I don't think there's really a line here. If the answer is difficult to find in the manual, or isn't really clear, then the only difference is that a downvote probably wouldn't be appropriate.

This specific case is a little different than most, I think, because of OP's comment to the answer:

Thanks a lot. You are right, I am totally new to this camera and to photography in general. Actually, my girlfriend is the one with the question and I just wanted to find it out for her. We'll start reading the manual right away. Thanks again.

So, we've got a guy just trying to get some relationship brownie points. Also, he likely didn't have the manual with him and he's got some SE experience on other topics - so it's a pretty easy to see why he came here with the question.

SE looks like, on the outside, a forum where people can have their questions answered. I agree with Scottbb that a downvote is appropriate here - but it would be good to also explain why, as Tetsujin kind of did (although not explicitly).

IMO, the value of SE is in the community, and growing the community by recruiting new question askers and new question answerers is a top priority. It'd be great if there was a new user onboarding or if first questions had to be edited and approved by someone with some street cred (allowing a dialogue on best practices to form if necessary) - but until that happens, we should field these questions and continue to advise better practices using comments.

Since I was the novice who asked the question that produced this debate, I would like to contribute to the previous answers.

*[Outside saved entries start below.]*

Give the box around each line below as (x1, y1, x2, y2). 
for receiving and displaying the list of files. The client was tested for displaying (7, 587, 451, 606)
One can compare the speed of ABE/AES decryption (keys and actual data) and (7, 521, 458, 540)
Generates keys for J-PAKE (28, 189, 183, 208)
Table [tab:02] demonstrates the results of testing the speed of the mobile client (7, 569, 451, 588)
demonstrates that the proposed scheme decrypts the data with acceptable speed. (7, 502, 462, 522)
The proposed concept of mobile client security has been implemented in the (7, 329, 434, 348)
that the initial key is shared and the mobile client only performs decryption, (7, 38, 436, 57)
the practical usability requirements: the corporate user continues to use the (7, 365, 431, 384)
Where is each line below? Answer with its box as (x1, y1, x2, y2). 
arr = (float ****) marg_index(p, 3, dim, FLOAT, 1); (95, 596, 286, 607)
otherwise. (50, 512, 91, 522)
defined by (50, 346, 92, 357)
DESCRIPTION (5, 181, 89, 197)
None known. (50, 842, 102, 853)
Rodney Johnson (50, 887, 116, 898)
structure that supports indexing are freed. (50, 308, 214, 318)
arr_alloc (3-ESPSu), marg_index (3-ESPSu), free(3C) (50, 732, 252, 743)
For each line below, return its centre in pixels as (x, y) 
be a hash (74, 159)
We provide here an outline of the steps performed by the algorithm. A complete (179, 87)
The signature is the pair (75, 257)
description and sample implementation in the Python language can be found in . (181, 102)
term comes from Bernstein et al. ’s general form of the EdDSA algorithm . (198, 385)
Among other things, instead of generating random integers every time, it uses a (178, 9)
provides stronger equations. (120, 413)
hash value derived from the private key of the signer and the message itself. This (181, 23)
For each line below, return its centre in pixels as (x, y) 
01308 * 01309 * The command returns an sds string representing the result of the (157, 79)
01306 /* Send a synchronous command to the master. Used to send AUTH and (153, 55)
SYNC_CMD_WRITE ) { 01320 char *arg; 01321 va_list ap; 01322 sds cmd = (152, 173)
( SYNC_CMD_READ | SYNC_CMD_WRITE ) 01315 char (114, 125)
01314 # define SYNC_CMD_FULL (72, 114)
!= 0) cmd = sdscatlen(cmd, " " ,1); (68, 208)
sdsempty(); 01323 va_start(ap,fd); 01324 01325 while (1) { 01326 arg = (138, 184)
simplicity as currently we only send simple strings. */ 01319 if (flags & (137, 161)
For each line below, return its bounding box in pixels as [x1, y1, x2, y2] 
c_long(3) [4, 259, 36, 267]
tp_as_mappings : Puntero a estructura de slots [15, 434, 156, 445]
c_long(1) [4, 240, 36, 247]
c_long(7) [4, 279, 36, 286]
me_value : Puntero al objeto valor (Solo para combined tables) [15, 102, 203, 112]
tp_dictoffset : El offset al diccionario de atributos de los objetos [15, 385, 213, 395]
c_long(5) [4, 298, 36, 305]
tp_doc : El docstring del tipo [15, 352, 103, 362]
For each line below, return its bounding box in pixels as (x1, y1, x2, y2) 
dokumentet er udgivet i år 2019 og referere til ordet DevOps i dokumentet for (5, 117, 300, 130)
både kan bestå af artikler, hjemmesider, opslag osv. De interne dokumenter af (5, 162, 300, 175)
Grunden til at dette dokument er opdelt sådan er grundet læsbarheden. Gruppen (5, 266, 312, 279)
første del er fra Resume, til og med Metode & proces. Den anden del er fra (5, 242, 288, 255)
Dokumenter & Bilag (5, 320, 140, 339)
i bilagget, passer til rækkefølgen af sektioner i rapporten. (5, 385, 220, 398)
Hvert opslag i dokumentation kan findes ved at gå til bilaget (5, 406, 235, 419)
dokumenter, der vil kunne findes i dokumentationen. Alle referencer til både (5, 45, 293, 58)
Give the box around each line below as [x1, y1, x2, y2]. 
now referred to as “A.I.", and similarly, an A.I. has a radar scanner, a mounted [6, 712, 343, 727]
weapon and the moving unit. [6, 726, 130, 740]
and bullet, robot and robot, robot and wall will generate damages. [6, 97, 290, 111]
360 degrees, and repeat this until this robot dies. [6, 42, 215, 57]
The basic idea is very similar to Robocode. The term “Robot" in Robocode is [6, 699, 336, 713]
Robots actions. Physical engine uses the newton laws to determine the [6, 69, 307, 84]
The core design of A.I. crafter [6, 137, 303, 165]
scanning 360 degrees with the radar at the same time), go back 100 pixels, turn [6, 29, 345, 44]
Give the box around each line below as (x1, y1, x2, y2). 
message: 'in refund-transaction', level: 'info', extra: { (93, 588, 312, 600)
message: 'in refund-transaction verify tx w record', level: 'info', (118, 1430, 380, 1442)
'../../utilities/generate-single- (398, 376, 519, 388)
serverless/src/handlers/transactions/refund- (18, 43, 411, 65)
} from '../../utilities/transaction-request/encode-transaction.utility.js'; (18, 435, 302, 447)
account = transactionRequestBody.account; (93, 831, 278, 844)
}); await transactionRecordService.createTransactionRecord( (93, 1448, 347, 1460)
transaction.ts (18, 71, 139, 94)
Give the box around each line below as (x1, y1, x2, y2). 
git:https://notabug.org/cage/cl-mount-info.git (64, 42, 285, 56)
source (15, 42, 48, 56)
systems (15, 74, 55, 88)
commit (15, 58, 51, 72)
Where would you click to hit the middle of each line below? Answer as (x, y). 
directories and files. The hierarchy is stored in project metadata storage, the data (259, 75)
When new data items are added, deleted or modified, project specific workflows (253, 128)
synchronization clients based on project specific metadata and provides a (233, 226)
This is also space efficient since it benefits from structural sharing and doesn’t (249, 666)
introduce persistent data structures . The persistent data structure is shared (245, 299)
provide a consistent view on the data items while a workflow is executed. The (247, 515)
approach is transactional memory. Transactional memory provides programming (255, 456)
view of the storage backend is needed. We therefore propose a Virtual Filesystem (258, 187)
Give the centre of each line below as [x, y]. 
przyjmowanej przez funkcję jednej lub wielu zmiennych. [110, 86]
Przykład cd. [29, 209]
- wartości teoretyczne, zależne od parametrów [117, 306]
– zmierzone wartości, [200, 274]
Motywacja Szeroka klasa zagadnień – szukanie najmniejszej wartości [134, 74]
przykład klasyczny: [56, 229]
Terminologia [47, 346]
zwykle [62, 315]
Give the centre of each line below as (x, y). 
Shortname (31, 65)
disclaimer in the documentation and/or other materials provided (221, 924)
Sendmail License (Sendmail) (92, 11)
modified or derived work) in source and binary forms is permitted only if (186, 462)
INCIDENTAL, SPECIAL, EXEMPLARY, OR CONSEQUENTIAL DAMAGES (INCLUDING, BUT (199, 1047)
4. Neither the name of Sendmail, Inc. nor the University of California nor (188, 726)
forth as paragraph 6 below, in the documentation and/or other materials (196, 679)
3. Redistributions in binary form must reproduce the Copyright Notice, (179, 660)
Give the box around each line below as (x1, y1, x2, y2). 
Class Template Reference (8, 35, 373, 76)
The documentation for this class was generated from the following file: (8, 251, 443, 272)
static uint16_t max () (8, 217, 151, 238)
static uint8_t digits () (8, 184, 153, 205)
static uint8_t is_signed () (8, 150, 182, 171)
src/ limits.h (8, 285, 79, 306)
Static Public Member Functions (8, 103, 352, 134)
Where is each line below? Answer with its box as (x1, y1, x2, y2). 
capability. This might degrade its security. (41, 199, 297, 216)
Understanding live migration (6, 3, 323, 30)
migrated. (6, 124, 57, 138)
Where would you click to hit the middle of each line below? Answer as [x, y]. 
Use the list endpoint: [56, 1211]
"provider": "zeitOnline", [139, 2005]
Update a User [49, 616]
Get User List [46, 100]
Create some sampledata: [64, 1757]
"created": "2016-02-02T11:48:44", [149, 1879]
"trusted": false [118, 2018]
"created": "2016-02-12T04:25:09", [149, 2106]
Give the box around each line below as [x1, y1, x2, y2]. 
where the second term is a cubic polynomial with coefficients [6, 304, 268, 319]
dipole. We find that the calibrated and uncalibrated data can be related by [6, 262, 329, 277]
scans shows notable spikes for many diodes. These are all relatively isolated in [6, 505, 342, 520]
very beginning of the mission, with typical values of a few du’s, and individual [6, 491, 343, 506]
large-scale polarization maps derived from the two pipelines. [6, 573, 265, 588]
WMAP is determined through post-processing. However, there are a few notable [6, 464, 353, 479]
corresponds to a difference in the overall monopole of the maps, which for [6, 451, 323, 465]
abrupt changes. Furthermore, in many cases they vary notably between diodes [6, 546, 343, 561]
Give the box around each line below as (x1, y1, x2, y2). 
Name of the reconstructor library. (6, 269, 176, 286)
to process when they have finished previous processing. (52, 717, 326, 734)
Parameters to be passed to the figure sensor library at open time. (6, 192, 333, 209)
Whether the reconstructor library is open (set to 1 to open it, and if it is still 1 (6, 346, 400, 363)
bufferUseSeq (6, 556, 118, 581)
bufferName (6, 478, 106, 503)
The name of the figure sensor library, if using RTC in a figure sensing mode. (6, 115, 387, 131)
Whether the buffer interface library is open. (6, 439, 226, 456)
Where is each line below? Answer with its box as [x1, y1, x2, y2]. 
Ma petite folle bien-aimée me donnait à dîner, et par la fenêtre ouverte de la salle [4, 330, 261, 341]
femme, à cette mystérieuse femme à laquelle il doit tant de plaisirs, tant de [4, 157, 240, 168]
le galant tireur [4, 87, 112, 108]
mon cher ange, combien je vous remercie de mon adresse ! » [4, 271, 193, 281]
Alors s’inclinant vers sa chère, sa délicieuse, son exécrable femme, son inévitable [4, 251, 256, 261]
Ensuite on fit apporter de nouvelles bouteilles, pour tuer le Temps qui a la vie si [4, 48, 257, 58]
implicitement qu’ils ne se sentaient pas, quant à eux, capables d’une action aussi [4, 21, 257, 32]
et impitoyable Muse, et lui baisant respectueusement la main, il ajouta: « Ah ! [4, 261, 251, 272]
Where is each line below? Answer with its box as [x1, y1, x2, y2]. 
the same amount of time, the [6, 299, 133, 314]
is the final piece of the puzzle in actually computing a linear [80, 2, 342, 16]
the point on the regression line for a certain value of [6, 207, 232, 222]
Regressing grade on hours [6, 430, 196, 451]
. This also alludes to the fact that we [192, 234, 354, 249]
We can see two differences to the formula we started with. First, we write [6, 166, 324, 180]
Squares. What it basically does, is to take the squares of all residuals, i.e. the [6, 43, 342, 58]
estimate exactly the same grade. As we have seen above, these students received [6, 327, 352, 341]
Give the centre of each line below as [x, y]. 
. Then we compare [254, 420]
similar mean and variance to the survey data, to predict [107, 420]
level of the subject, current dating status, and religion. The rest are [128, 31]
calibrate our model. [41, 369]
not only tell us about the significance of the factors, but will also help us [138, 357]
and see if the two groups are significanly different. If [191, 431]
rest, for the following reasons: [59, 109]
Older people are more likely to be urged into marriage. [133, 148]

Now I see clearly that I just needed to take a simple look to the manual. Now I see how trivial the question is, and why you consider down-voting it. However, since I am completely new to the field, and since my girlfriend is the one that "loves" taking photos, and is the owner of the camera, I believed that this was a really tricky issue, and was not straightforward to solve.

Now I have to say that I would downvote myself indeed if this were the DSP community, which is my main SE community.

So, I completely agree with @Corey. Besides, I was kind of testing how responsive and active is this community. Next time I will try harder before asking. Thanks @Corey for your comprehension.

I think that the burden on being "too obvious" has to be based on the context of the asker. While "Live View" is something we all inherently understand as people familiar with photography, it isn't necessarily something that would be immediately obvious to someone completely new to cameras and photography or someone initially starting with digital cameras.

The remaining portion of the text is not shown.